Egyed presented in [8] an algorithm for abstraction (simplification) of UML class diagrams. The presented algorithm uses abstraction rules to remove intermediate classes and group intermediate relationships (such as associations and class hierarchies). The author evaluated the abstraction technique on over a dozen real-world case studies ranging from in-house-developed models to third-party models. Other approaches used a set of rules for class model simplification presented in [1, 12].

Shoval et al. presented in [25] a method for creating a hierarchy of entity-relationship diagrams (HERD) from a “flat” ER diagram. The method uses packaging operations that aggregate entities and relationships into higher-level ER diagrams called structures. A structure is a partial ER diagram with external relationships to related structures that might group two or more specific relationships (Aggregate). Other approaches in ER that use the aggregation can be found in [3, 13, 21, 29]. Villegas and Olive present in [30] a method that uses a set of elements provided by the user (called user focus set), and the method filters (simplifies) the conceptual schema by producing a subset of the elements of the original schema taking into account the importance of each entity type in the schema and its closeness to the entity types the user focuses on. The method might create new entities and use the hierarchy to produce a more abstract model.

Other modeling languages have used different abstraction techniques such as aggregation into higher-level elements or removing unnecessary elements to reduce the model’s complexity, such as workflow languages [23, 26]. Some of these languages use already built-in hierarchical primitives that enable element aggregation.
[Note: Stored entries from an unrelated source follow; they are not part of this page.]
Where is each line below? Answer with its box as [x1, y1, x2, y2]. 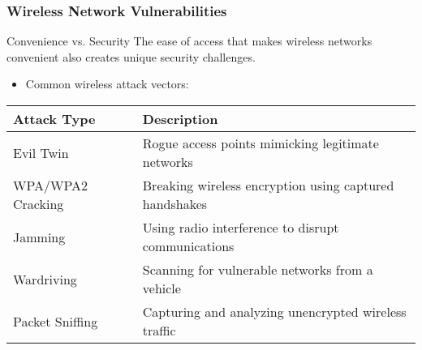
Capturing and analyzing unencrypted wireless [142, 302, 407, 321]
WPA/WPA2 [13, 176, 88, 194]
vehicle [142, 279, 181, 297]
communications [142, 237, 235, 255]
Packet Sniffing [13, 311, 98, 331]
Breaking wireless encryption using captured [142, 176, 394, 194]
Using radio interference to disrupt [142, 218, 339, 237]
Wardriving [13, 269, 77, 288]
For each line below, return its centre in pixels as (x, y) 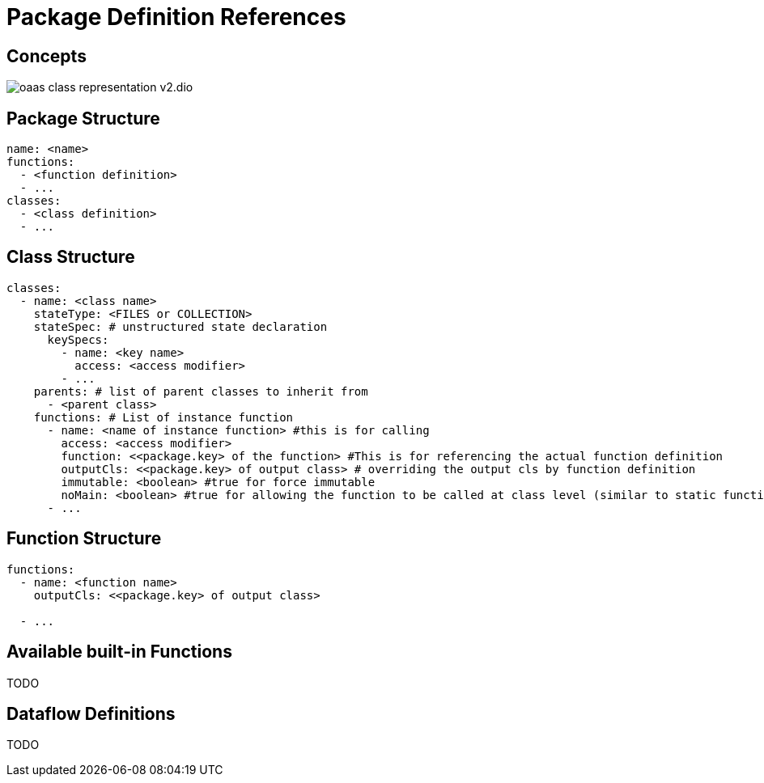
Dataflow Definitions (91, 713)
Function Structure (84, 539)
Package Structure (83, 118)
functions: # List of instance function (163, 417)
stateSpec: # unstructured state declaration (180, 326)
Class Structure (71, 257)
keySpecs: (78, 339)
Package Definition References (176, 17)
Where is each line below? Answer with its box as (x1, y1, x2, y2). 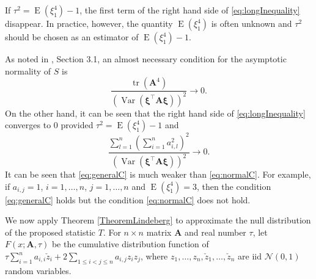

As the language we are using in this paper is a subset of \(i^*\) [31] we refer to studies dealing with its complexity management. We found out that scalability is considered one of the important challenging problems that have been treated only to a limited extent [2, 10, 16]. Most solutions focus on increasing the modularity of the \(i^*\) language by providing modularization mechanisms. These approaches require extending the languages with new modeling constructs that encapsulate the internal structures of the model. A detailed survey can be found in [16]. In contrast to the works presented by the \(i^*\) community, in this work we chose to remain with the existing language and not extend the language with new constructs that naturally require a steeper learning curve. Our aim is to simplify the maps to enable better understanding, inspecting, and managing the maps while preserving their semantics. In that sense, we adopt a similar direction to the work of Egyed who introduced abstraction rules for class models and an algorithm for applying them [8].

5 Conclusion and Future Work

We develop a simplification algorithm for know-how maps and found it improving knowledge reasoning efficiency as well as knowledge understandability. We examined the reasoning efficiency and scaleability using large scale maps and the understandability via a controlled experiment. The importance of the map simplification is high as knowledge, in particular know-how, is developing at a fast pace, so the need to manage and reason about it is increased. Even know-how maps that index the existing knowledge are complex and tend to scale fast, and thus required further simplification. We believe that by applying the simplification algorithm over the maps, stakeholders can better manage and navigate throughout the maps, and better be supported for decision making.

In the future, we plan to further investigate and evaluate the mechanism we developed and look for additional mechanisms that facilitate various simplification capabilities, so to better manage ME maps. We also plan to test the simplification of ME maps for industrial/practical purposes. In particular, as the ME-MAP approach is derived from GORE, we plan to apply the simplification mechanism to goal modeling techniques.